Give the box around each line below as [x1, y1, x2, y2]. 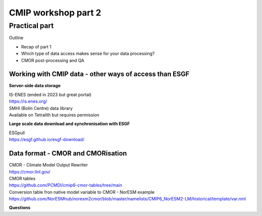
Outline [9, 35, 24, 41]
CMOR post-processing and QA [21, 57, 84, 63]
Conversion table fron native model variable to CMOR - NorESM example [9, 189, 155, 195]
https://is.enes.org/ [9, 98, 48, 104]
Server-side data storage [9, 83, 61, 89]
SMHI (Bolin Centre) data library [9, 105, 73, 111]
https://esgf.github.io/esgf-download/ [9, 137, 84, 142]
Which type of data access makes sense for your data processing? [21, 51, 155, 57]
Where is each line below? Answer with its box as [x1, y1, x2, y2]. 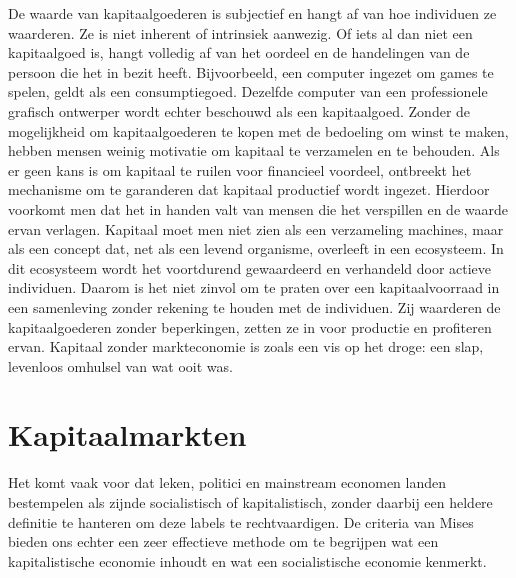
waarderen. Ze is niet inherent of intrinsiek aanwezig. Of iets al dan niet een [8, 22, 473, 43]
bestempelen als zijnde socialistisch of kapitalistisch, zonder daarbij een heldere [8, 492, 493, 512]
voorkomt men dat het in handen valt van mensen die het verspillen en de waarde [8, 198, 508, 219]
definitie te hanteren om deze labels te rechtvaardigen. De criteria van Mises [8, 511, 474, 532]
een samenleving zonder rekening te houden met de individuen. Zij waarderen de [8, 296, 501, 317]
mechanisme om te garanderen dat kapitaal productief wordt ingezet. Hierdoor [8, 179, 490, 200]
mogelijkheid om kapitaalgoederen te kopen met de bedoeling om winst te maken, [8, 120, 509, 141]
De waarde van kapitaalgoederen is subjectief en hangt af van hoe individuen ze [8, 3, 497, 23]
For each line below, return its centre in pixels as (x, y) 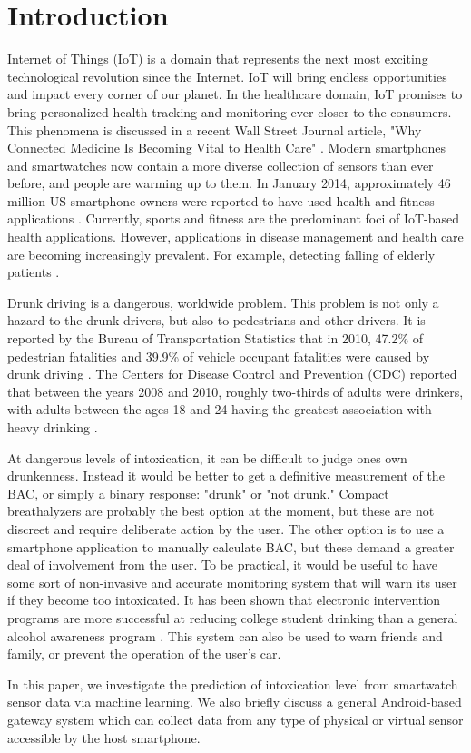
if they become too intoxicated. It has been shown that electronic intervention (224, 600)
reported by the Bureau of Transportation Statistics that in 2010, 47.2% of (215, 338)
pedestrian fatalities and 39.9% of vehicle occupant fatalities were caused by (219, 356)
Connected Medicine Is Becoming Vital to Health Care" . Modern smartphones (226, 148)
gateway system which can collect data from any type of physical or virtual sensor (235, 719)
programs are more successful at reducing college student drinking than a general (233, 617)
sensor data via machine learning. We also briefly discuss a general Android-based (235, 702)
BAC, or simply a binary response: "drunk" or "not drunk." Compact (198, 493)
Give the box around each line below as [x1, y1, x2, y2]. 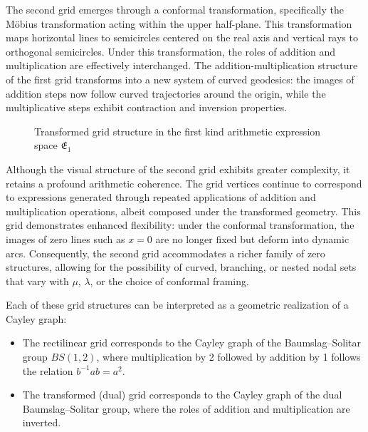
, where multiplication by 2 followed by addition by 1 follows [96, 349, 361, 364]
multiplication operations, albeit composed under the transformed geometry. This [6, 203, 361, 218]
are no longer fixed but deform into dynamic [155, 231, 349, 246]
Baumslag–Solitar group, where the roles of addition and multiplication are [22, 401, 350, 416]
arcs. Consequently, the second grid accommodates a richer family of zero [6, 245, 325, 260]
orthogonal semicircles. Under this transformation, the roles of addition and [6, 43, 336, 58]
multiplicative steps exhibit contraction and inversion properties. [6, 100, 288, 115]
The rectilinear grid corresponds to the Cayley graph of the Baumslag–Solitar [22, 335, 361, 350]
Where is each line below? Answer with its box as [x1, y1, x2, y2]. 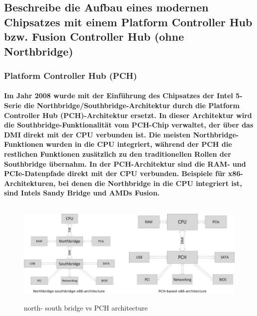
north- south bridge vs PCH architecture [24, 303, 148, 313]
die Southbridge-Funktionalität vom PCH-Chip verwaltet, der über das [4, 120, 254, 130]
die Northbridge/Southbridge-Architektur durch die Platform [24, 100, 240, 110]
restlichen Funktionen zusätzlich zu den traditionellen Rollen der [4, 148, 231, 159]
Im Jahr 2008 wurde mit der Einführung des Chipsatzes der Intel [4, 90, 233, 101]
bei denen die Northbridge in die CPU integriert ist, [58, 178, 242, 188]
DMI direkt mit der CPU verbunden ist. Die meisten [4, 129, 191, 139]
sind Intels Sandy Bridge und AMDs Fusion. [4, 188, 160, 198]
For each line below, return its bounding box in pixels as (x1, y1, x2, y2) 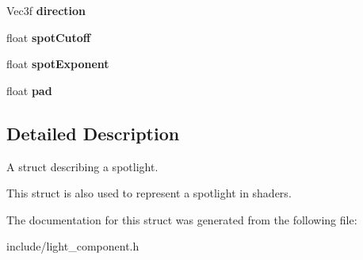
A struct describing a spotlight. (6, 158, 159, 174)
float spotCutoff (6, 29, 91, 45)
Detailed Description (6, 120, 180, 145)
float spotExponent (6, 55, 109, 72)
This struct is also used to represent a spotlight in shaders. (6, 185, 292, 201)
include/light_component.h (6, 238, 139, 254)
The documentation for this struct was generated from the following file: (6, 211, 357, 227)
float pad (6, 82, 52, 98)
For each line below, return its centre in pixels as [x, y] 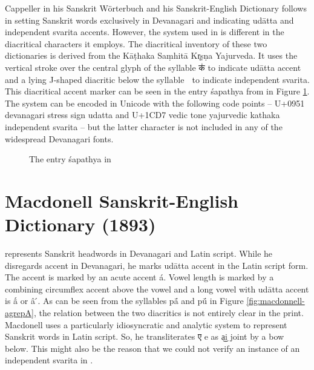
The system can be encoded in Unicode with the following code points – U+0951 [155, 103]
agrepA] [19, 312]
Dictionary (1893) [80, 224]
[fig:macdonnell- [276, 301]
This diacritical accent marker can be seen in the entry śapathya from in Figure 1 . [157, 91]
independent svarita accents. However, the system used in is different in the [145, 32]
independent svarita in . [49, 360]
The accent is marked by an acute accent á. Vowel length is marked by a [139, 277]
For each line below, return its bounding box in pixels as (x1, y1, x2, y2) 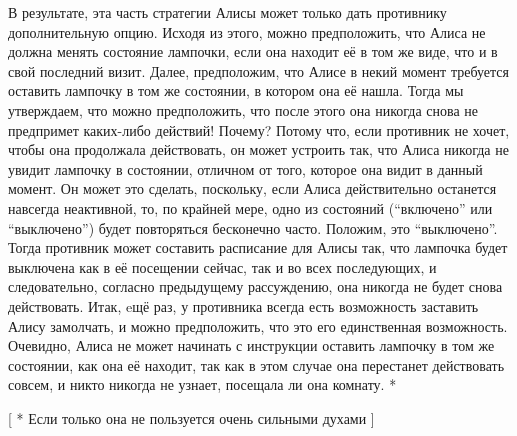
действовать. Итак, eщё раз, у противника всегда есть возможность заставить (8, 295, 479, 316)
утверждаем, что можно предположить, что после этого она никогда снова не (8, 99, 479, 120)
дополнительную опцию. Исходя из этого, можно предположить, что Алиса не (8, 21, 486, 42)
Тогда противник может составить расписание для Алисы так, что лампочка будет (8, 237, 508, 258)
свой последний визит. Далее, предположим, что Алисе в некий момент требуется (8, 60, 509, 81)
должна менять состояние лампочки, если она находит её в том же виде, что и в (8, 41, 498, 62)
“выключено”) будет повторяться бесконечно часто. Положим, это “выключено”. (8, 217, 498, 238)
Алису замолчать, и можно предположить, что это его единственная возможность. (8, 315, 508, 336)
•••••
● **What to work on**
Every line with "CMOR" in it should be copied from the entries above.

● **Solution to the problem**
CMOR post-processing and QA [21, 57, 84, 63]
Conversion table fron native model variable to CMOR - NorESM example [9, 189, 155, 195]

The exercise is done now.